**Task item:** Output each line of the data word for word, from the first through the line that holds "Original By: Vic Mizzy", and leave off whatever follows.

**Material to process:**
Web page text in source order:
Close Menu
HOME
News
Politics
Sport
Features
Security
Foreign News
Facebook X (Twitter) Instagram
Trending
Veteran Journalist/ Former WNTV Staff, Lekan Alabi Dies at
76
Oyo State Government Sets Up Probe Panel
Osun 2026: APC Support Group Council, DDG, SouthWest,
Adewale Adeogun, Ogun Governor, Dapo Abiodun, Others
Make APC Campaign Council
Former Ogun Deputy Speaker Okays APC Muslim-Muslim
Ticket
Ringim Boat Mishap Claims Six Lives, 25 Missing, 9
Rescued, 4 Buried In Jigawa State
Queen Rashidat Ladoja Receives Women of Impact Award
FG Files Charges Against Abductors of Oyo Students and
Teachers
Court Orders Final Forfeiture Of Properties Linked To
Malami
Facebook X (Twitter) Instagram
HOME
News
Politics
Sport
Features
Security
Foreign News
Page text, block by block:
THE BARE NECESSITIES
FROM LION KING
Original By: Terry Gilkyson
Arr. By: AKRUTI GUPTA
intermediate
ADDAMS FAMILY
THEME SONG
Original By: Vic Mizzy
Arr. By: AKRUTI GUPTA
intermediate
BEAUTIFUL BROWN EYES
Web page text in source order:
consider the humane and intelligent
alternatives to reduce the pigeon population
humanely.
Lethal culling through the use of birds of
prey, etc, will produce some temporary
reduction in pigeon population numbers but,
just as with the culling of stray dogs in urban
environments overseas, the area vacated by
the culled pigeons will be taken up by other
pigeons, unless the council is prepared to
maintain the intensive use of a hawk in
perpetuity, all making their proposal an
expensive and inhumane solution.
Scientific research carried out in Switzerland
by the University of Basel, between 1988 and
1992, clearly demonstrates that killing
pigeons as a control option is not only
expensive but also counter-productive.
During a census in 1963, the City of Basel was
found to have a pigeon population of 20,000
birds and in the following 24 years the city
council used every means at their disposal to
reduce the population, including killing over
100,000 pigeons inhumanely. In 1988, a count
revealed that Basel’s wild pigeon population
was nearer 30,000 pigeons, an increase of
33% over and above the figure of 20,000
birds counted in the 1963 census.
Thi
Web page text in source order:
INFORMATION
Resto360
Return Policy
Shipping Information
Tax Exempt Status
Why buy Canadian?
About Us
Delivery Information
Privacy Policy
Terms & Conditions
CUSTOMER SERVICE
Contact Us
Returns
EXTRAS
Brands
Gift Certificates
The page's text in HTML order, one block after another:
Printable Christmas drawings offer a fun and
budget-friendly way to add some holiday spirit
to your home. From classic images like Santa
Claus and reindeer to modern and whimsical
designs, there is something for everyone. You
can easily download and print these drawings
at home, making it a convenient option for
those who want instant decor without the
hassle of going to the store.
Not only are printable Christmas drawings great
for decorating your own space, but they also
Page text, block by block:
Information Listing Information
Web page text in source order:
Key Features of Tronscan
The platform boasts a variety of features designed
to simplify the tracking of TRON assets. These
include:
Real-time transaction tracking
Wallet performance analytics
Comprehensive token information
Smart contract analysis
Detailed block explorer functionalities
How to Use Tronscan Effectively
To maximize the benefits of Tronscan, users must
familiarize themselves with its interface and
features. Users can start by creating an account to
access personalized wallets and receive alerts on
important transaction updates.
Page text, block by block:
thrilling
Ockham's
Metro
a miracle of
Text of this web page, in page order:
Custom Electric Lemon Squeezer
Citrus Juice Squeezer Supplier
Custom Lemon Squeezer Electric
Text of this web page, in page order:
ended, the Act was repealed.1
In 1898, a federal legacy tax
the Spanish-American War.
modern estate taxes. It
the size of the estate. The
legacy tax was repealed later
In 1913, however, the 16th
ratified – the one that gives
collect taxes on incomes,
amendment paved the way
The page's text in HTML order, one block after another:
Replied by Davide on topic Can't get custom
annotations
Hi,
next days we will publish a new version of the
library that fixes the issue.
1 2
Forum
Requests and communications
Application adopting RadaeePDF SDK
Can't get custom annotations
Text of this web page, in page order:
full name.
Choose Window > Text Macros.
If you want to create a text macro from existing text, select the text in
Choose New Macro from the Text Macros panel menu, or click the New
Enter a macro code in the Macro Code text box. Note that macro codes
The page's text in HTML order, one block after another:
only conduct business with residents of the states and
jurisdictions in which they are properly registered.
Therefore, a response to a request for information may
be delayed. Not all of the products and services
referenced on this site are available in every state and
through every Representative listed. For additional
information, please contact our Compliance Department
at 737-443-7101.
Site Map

**Output for this exercise:**
Web page text in source order:
Close Menu
HOME
News
Politics
Sport
Features
Security
Foreign News
Facebook X (Twitter) Instagram
Trending
Veteran Journalist/ Former WNTV Staff, Lekan Alabi Dies at
76
Oyo State Government Sets Up Probe Panel
Osun 2026: APC Support Group Council, DDG, SouthWest,
Adewale Adeogun, Ogun Governor, Dapo Abiodun, Others
Make APC Campaign Council
Former Ogun Deputy Speaker Okays APC Muslim-Muslim
Ticket
Ringim Boat Mishap Claims Six Lives, 25 Missing, 9
Rescued, 4 Buried In Jigawa State
Queen Rashidat Ladoja Receives Women of Impact Award
FG Files Charges Against Abductors of Oyo Students and
Teachers
Court Orders Final Forfeiture Of Properties Linked To
Malami
Facebook X (Twitter) Instagram
HOME
News
Politics
Sport
Features
Security
Foreign News
Page text, block by block:
THE BARE NECESSITIES
FROM LION KING
Original By: Terry Gilkyson
Arr. By: AKRUTI GUPTA
intermediate
ADDAMS FAMILY
THEME SONG
Original By: Vic Mizzy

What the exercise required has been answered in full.